Winner of the New Statesman SPERI Prize in Political Economy 2016


Wednesday 7 March 2012

What have microfoundations ever done for us?

For those who do not know the reference, which I think is apposite, see here.

In my previous post on microfoundations I said I disagreed with Paul Krugman’s statement that “So as I see it, the whole microfoundations crusade is based on one predictive success some 35 years ago; there have been no significant payoffs since”. I should say why I disagree. Robert Waldmann has also challenged me along similar lines.
I think the two most important microfoundation led innovations in macro have been intertemporal consumption and rational expectations.
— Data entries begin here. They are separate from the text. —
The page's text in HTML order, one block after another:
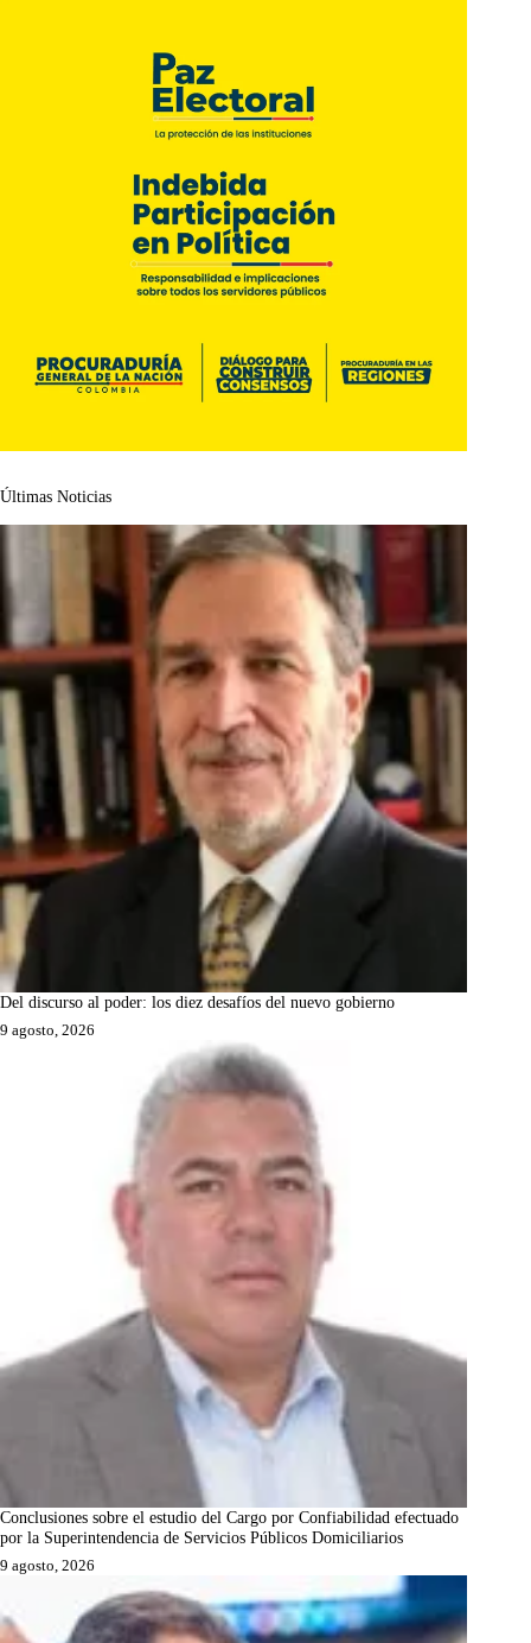
Últimas Noticias
Del discurso al poder: los diez desafíos del nuevo gobierno
9 agosto, 2026
Conclusiones sobre el estudio del Cargo por Confiabilidad efectuado
por la Superintendencia de Servicios Públicos Domiciliarios
9 agosto, 2026

I have already talked about the former in an earlier post, which focused on a UK specific puzzle in the late 1980s that I find difficult to address without an intertemporal consumption perspective. However I also think too strong an attachment to a very basic intertemporal view has blinded macro to some critical events in the last decade or so. (See John Muellbauer here, for example.) So let me focus on rational expectations. Again I could look at the UK in 1980/81 and talk about Dornbusch overshooting, but let me try and be less parochial.
Between the rapid inflation of the 1970s and the Great Recession, what events might we look to for rational expectations to help explain? It is not an easy question, because the adoption of rational expectations was not the result of some previous empirical failure. Instead it represented, as Lucas said, a consistency axiom. However between the 1970s and the Great Recession what needs explaining is why nothing very dramatic happened – the Great Moderation. In particular, why did the large rise in oil and other commodity prices around 2005 not lead to the kind of stagflation we saw in the mid-70s and early 80s?
I think an important part of the answer was implicit or explicit inflation targeting by independent central banks. That, in turn, reflected an understanding of the importance of rational expectations. If a central bank had a clear inflation objective, and established a reputation in achieving it, that would anchor expectations and reduce the impact of shocks on the macroeconomy. Just as the Friedman’s expectations augmented, accelerationist Phillips curve helped us understand what went wrong in the 1970s, so the New Keynesian Phillips curve led to better policy around the turn of the century.
Now virtually any empirical claim in macro is contestable. (Indeed, for some this is part of the attraction of the microfoundations approach!) There are other explanations of the weak response to oil price increases, although Blanchard and Gali (2007) do argue that the Great Moderation played an important role. Others might suggest that the Great Recession itself proved that the Great Moderation was an illusion. In a crude sense this does not follow. The Great Moderation was all about the stabilising role that monetary policy can play, and that should always (given Japan) have been conditional on not hitting the zero lower bound. A more challenging argument is that the Great Moderation prepared the ground for the financial crisis, but even if this is correct it does not follow that inflation targeting was not an improvement on what went before – we may just need to do better still. Indeed, if as a result of the Great Recession inflation targets are replaced by price level or nominal GDP targets, I believe rational expectations will be central in making that case.
I think macroeconomics today is much better than it was 40 years ago as a result of the microfoundations approach. I also argued in my previous post that a microfoundations purist position – that this is the only valid way to do macro – is a mistake. The interesting questions are in between. Can the microfoundations approach embrace all kinds of heterogeneity, or will such models lose their attractiveness in their complexity? Does sticking with simple, representative agent macro impart some kind of bias? Does a microfoundations approach discourage investigation of the more ‘difficult’ but more important issues? Might both these questions suggest a link between too simple a micro based view and a failure to understand what was going on before the financial crash? Are alternatives to microfoundations modelling methodologically coherent? Is empirical evidence ever going to be strong and clear enough to trump internal consistency? These are difficult and often quite subtle questions that any simplistic for and against microfoundations debate will just obscure. 

9 comments:

  1. I'd argue that there are two other, more convincing reasons for the oil price shocks to not have had as big of an effect as the 70's:

    Our cars are more fuel efficient, so relatively the price of transportation has not gone up the same way it did in the 70's.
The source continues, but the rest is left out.